> Records drawn from a dataset
◆ ◆ ◆ ◆ ◆
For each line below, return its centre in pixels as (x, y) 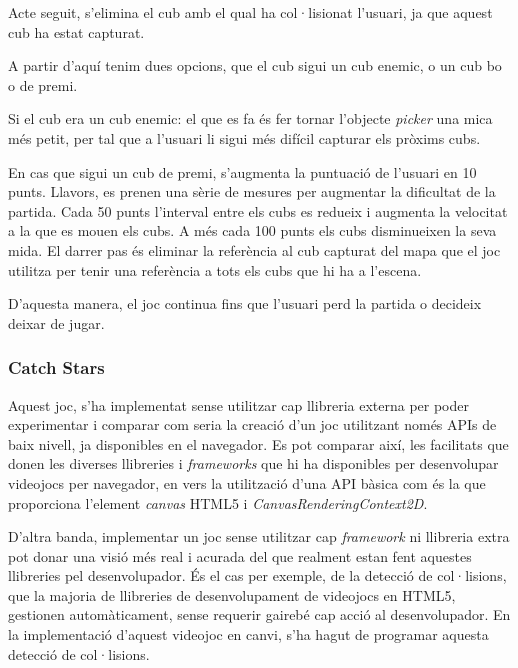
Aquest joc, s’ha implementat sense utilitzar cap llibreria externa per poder (238, 404)
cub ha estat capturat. (76, 31)
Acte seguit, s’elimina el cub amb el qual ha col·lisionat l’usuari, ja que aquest (250, 12)
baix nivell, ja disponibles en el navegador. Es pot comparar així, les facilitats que (258, 443)
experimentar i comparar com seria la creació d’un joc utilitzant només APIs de (252, 424)
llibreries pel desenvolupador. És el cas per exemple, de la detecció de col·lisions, (257, 575)
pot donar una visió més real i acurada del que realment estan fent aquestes (240, 555)
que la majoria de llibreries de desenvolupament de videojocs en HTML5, (232, 594)
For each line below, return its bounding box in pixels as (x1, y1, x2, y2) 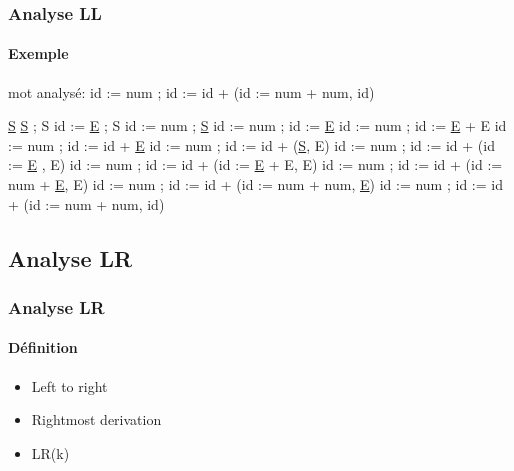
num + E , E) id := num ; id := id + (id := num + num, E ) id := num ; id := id (8, 174, 503, 195)
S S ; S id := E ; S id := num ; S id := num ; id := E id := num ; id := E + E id (8, 115, 507, 136)
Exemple (8, 43, 69, 64)
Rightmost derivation (31, 409, 162, 430)
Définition (8, 337, 78, 358)
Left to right (31, 375, 108, 396)
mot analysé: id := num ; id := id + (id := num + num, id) (8, 81, 375, 102)
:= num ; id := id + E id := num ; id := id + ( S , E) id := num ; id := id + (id (8, 134, 495, 155)
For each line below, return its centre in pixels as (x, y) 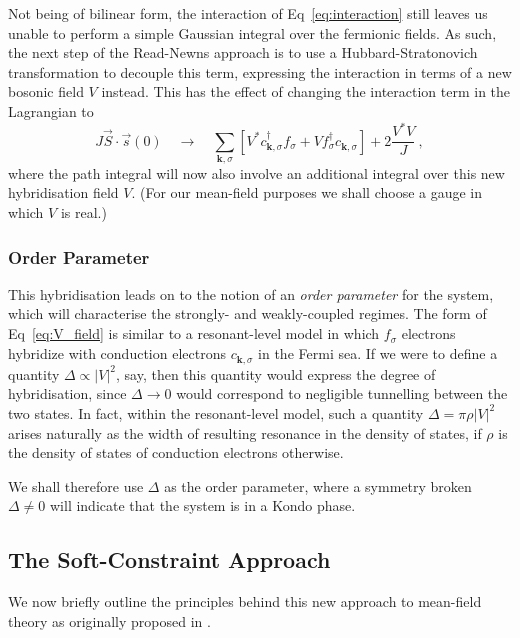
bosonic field (46, 91)
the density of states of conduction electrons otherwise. (176, 452)
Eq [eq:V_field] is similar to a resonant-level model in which (194, 333)
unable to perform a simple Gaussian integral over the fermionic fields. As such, (252, 32)
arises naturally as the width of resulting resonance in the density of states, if (245, 432)
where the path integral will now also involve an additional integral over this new (256, 172)
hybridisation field (63, 192)
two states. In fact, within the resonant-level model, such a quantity (216, 412)
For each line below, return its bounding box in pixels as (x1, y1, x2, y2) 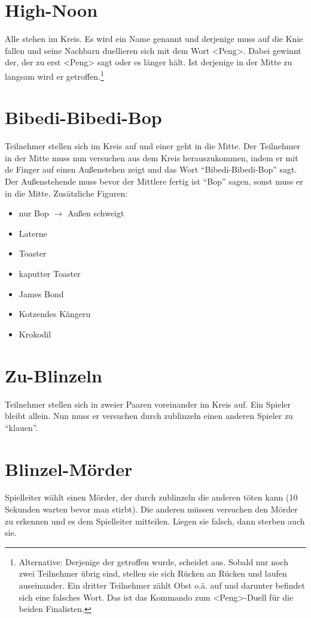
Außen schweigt (67, 207, 124, 219)
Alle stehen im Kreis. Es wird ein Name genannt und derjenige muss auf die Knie (5, 32, 303, 45)
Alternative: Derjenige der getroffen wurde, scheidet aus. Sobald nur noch (19, 555, 288, 568)
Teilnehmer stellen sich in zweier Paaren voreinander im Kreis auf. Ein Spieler (5, 397, 291, 410)
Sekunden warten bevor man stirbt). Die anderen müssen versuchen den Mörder (5, 503, 298, 515)
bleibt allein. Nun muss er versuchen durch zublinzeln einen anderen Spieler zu (5, 409, 293, 422)
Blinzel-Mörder (5, 456, 133, 481)
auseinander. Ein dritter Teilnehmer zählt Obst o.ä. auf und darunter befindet (19, 579, 306, 591)
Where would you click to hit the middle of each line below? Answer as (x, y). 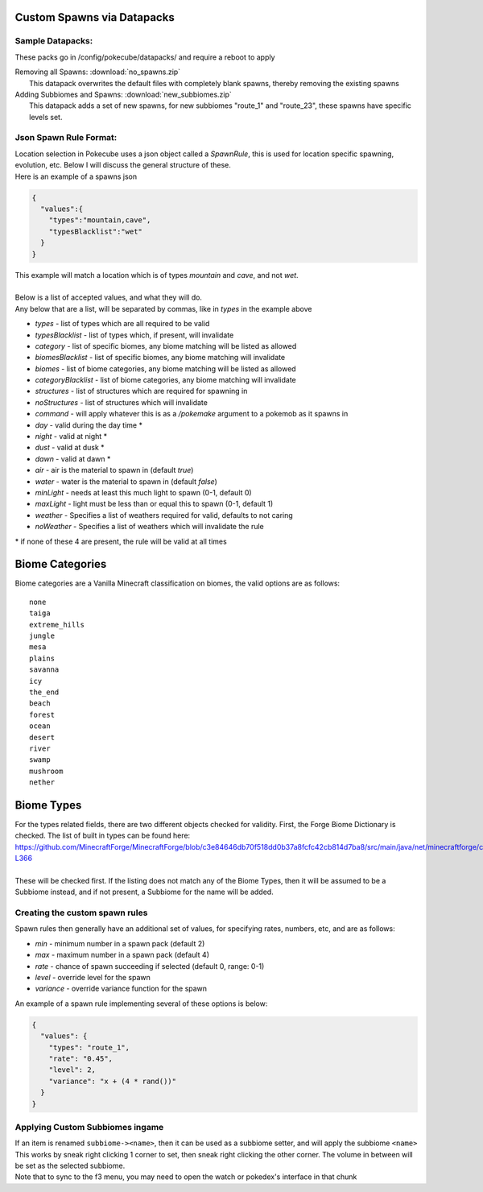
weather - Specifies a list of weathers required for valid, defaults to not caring (164, 515)
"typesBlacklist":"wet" (95, 231)
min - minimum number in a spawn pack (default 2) (120, 943)
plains (42, 658)
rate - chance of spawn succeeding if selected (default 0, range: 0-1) (150, 966)
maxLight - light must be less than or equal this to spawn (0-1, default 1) (154, 504)
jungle (42, 636)
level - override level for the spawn (93, 978)
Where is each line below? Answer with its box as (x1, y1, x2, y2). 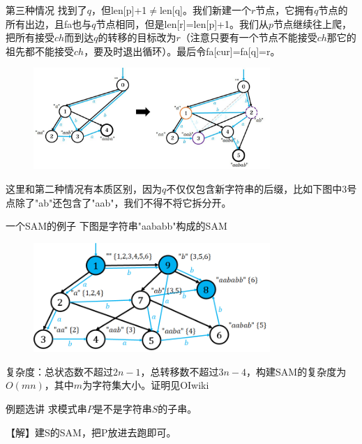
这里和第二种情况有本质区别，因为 (6, 182, 162, 196)
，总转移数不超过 (140, 364, 219, 378)
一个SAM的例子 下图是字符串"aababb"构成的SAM (6, 219, 227, 233)
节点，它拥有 (255, 3, 315, 17)
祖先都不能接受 (6, 43, 74, 58)
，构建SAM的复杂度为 (246, 364, 347, 378)
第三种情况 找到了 (6, 3, 87, 17)
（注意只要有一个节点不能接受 (180, 30, 317, 45)
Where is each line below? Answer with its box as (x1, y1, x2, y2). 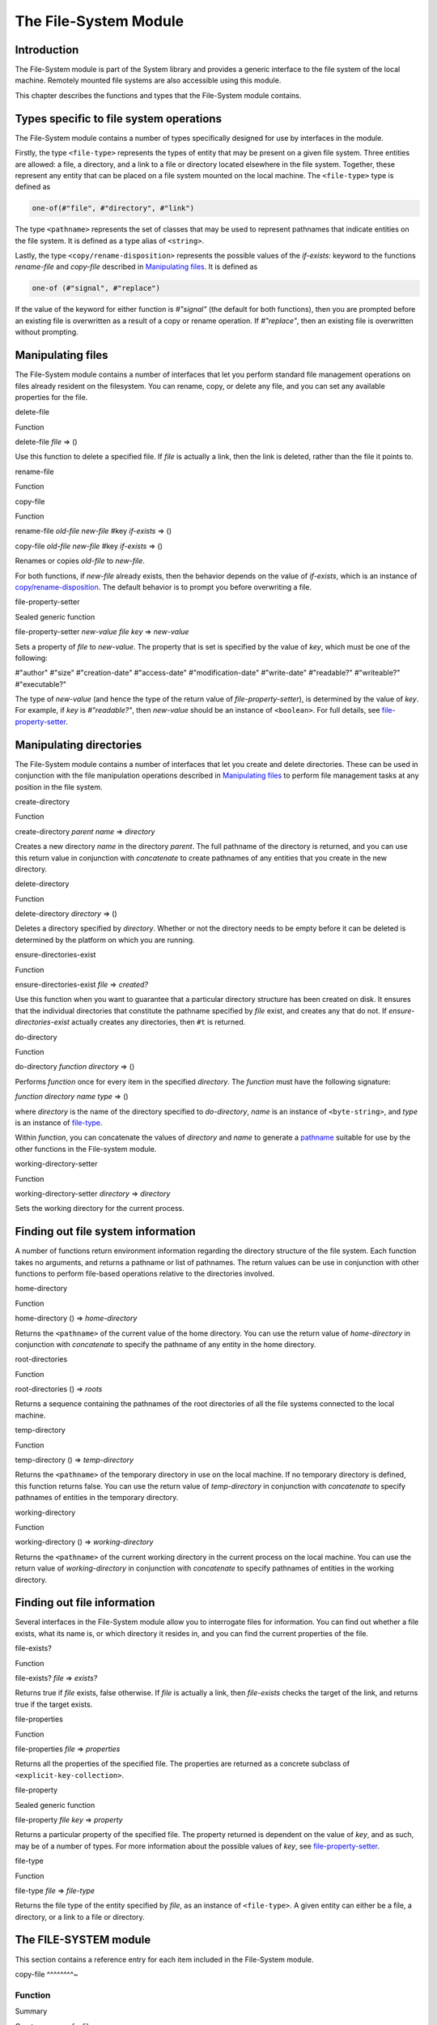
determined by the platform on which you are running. (15, 935, 195, 944)
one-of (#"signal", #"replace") (32, 283, 161, 293)
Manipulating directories (15, 738, 142, 752)
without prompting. (15, 327, 78, 337)
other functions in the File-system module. (15, 1144, 157, 1153)
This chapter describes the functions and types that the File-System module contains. (15, 90, 302, 100)
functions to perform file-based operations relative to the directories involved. (15, 1268, 275, 1278)
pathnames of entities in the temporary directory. (15, 1493, 179, 1503)
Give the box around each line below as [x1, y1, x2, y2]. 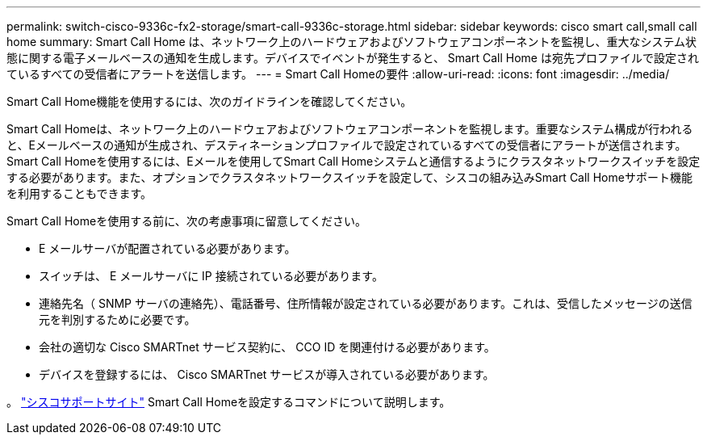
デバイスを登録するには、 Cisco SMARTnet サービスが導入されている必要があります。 [39, 367, 495, 381]
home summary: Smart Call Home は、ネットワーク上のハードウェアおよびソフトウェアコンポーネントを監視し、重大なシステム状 [6, 35, 697, 48]
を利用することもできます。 [6, 187, 153, 200]
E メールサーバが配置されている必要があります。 [39, 241, 296, 255]
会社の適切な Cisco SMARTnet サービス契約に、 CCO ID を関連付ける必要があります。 [39, 340, 496, 354]
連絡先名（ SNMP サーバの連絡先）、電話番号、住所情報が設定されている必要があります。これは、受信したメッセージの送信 [39, 296, 692, 310]
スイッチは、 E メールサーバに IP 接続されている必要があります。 [39, 269, 383, 283]
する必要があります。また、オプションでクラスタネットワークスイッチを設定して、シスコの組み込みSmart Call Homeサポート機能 [6, 170, 692, 184]
◆ ◆ ◆ ◆ ◆
Across the entries above, find the lines with the string "SMARTnet" and copy them.

デバイスを登録するには、 Cisco SMARTnet サービスが導入されている必要があります。 [39, 367, 495, 381]
会社の適切な Cisco SMARTnet サービス契約に、 CCO ID を関連付ける必要があります。 [39, 340, 496, 354]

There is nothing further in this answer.